By Janet Lorin
Compiled by: Luffy, Foresight News

A cryptocurrency data center in Piotr, Texas, located on land leased from the University of Texas system.
Dozens of wind turbines, each as tall as a 50-story building, stand against the desert sky. A total of 800,000 solar panels cover a scrubland almost the size of London's Heathrow Airport. In a cold-storage cryptocurrency data warehouse, rows of computer servers hum noisily across an area the size of two New York City blocks. The University of Texas system manages the land beneath all these new projects, and they are generating revenue for hundreds of thousands of students.

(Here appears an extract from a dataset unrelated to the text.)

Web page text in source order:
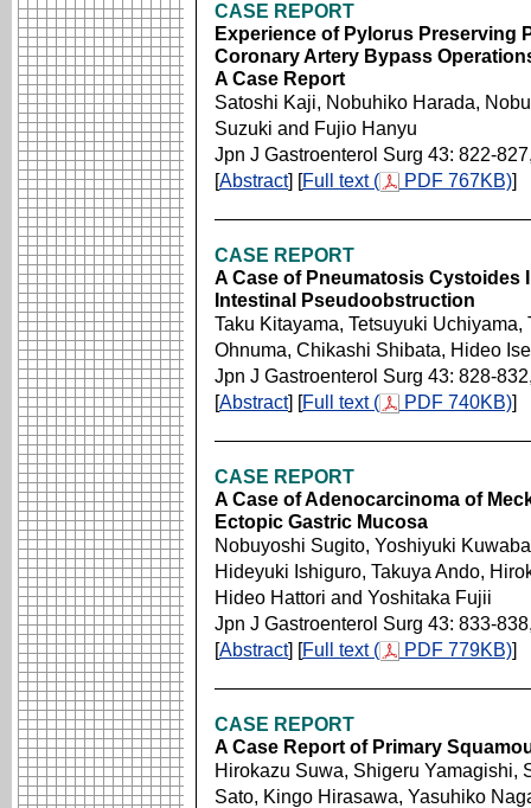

The University of Texas system has long relied on leasing its rights to its vast mineral underground in the Permian Basin to make money: extracting oil and gas from North America’s richest deposits. And miles of pipelines carrying “liquid gold” beneath windmills and solar farms remain the key to its wealth. Thanks to years of record fossil fuel production and investment gains, the University of Texas has a $47.5 billion endowment, the second largest in the college world, behind only Harvard University.
But the University of Texas system, which also manages the land for Texas A&M University, is increasingly looking to generate more revenue on the ground. Beyond ground development projects that began decades ago: leasing rights to build roads, power lines and pipelines, and use of fields for grazing, the university is now trying something new: leasing land for renewable energy, battery storage and cryptocurrency data centers, creating a revenue stream that barely existed five years ago.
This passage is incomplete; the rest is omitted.